Recommended for Senior students. Aged eleven the boy Michael is sent to England from Sri Lanka on the liner the Oronsay to reunite with his mother. As an adult the narrator, now a novelist, (Ondaatje claims that the book is fictional although it uses the 'colour and locations' of autobiography) looks back on the voyage that became in more ways than one a rite of passage. Also travelling on the boat are a diverse range of characters, youngish women in search of husbands, failed musicians, entertainers, thieves, children going to England for school, rich old men looking for health and a manacled prisoner.
Michael is allocated a dining table so far from the Captain's that it is nicknamed the 'Cat's table' by fellow diners, who include a mysterious tailor, Miss Lasqueti, with Foreign Office connections and two other boys, Cassius and Ramadhin. Cassius, Michael and Ramadhin make the ship theirs; they invade the lifeboats, lurk on deck late at night when the prisoner is exercised and are used by a thief to break into cabins. Although Ramadhin is constrained by asthma Michael and Cassius are indomitable. In one terrifying incident they chain themselves to the deck during a turbulent storm, and have to weather the Captain's rage as a result.

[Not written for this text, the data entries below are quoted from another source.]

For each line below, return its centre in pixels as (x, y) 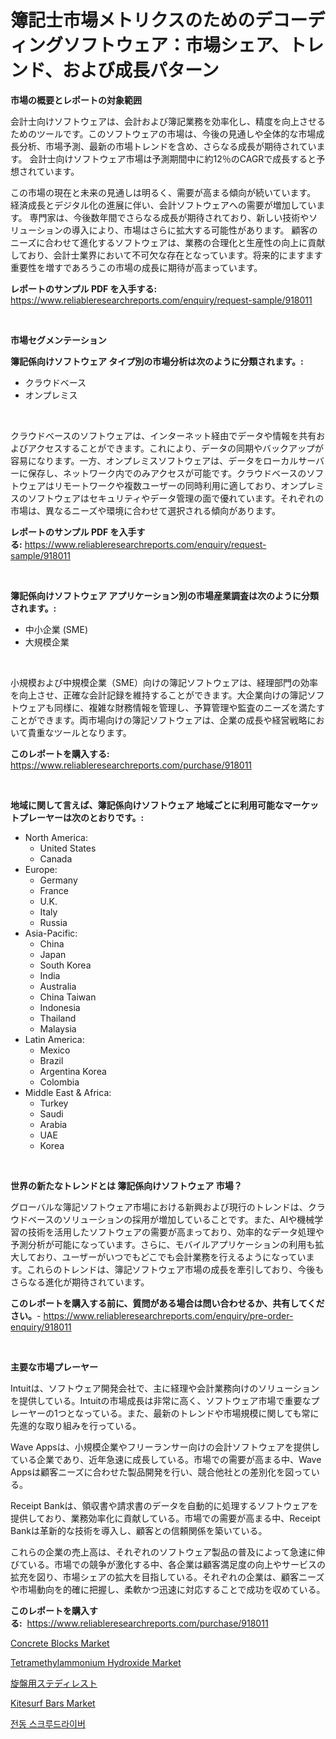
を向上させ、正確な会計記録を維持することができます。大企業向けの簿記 (159, 695)
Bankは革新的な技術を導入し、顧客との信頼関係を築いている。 (139, 1530)
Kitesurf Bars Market (53, 1703)
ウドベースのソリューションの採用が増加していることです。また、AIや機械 (162, 1219)
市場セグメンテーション (58, 340)
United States (68, 848)
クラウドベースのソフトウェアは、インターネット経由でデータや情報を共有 (163, 435)
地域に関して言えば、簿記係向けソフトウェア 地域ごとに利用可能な (147, 805)
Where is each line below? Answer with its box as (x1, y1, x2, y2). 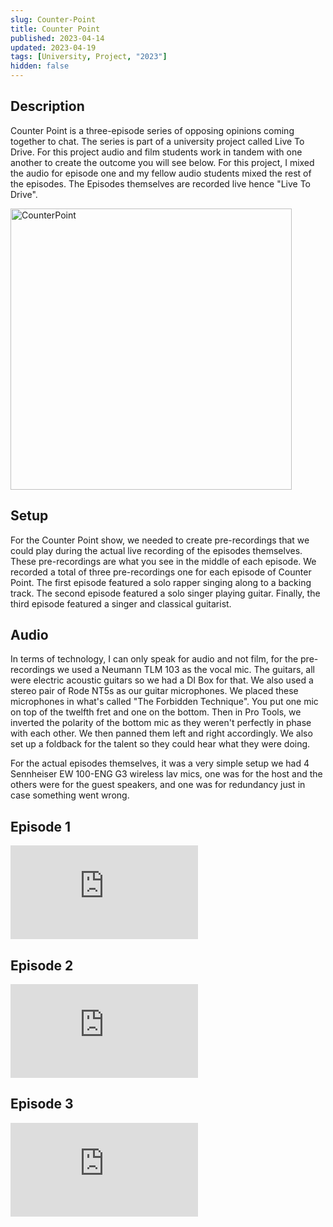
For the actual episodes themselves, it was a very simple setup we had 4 (10, 757, 310, 770)
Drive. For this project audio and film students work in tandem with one (10, 146, 303, 158)
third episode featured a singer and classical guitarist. (10, 597, 232, 610)
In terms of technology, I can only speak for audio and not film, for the (10, 653, 299, 665)
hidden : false (10, 61, 70, 71)
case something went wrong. (10, 789, 130, 801)
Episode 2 (10, 957, 74, 974)
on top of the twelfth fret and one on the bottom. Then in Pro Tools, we (10, 706, 302, 718)
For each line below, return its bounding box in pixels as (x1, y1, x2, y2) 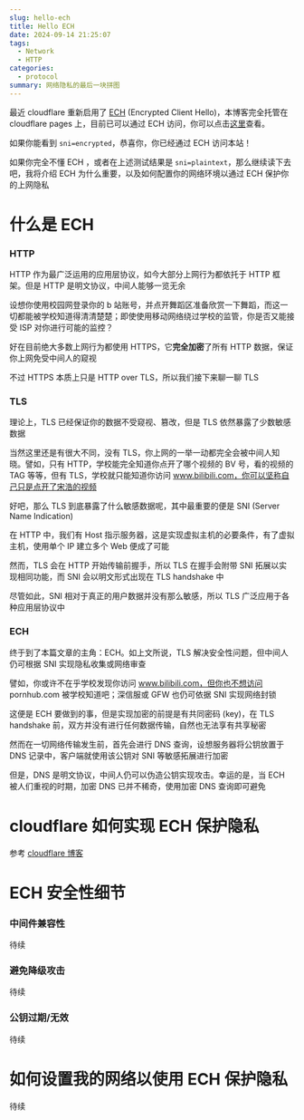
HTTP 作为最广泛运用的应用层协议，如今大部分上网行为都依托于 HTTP (9, 269, 271, 280)
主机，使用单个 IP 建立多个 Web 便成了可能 (9, 541, 170, 552)
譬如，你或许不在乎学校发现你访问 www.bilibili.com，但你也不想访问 (9, 677, 263, 689)
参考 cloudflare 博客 (9, 847, 84, 858)
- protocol (17, 72, 59, 82)
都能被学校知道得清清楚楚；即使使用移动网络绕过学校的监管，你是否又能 (16, 311, 287, 322)
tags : (9, 38, 30, 48)
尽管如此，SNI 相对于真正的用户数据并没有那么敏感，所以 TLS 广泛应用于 (9, 591, 282, 602)
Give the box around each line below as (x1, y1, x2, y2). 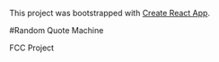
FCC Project (9, 42, 55, 53)
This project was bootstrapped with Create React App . (9, 8, 211, 18)
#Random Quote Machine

The adult Michael realizes that the voyage took him from his safe and idyllic childhood in Sri Lanka to the more turbulent years of adult life. The author takes the reader forward in time to Ramadhin's mysterious death, to Michael's marriage to his sister and to the success of Cassius as a painter. We are then returned to the voyage and the disastrous escape of the prisoner, which has been contrived by the entertainers and in which the tailor and Miss Lasqueti are implicit. The three children see death and understand culpability, then land and go back to school. As an adult Michael remembers and tries to make sense of the experience. The Jamesian theme of innocence and experience is strongly established, the novel being at its best in the descriptions of the boys' lives and observations on the liner. The adult experiences are less convincing, and the prisoner's story is melodramatic. However, the novel would make an interesting comparison with texts dealing with the themes of growing up and adolescence.